What is being asked>
Repeat every entry exactly. Do not include the pictures.

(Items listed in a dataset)
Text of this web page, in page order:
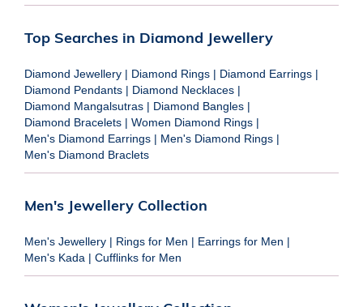
Top Searches in Diamond Jewellery
Diamond Jewellery | Diamond Rings | Diamond Earrings |
Diamond Pendants | Diamond Necklaces |
Diamond Mangalsutras | Diamond Bangles |
Diamond Bracelets | Women Diamond Rings |
Men's Diamond Earrings | Men's Diamond Rings |
Men's Diamond Braclets
Men's Jewellery Collection
Men's Jewellery | Rings for Men | Earrings for Men |
Men's Kada | Cufflinks for Men
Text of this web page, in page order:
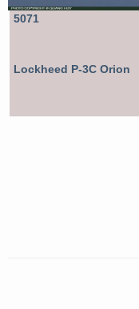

Output of the exercise>
Text of this web page, in page order:
Top Searches in Diamond Jewellery
Diamond Jewellery | Diamond Rings | Diamond Earrings |
Diamond Pendants | Diamond Necklaces |
Diamond Mangalsutras | Diamond Bangles |
Diamond Bracelets | Women Diamond Rings |
Men's Diamond Earrings | Men's Diamond Rings |
Men's Diamond Braclets
Men's Jewellery Collection
Men's Jewellery | Rings for Men | Earrings for Men |
Men's Kada | Cufflinks for Men
Text of this web page, in page order:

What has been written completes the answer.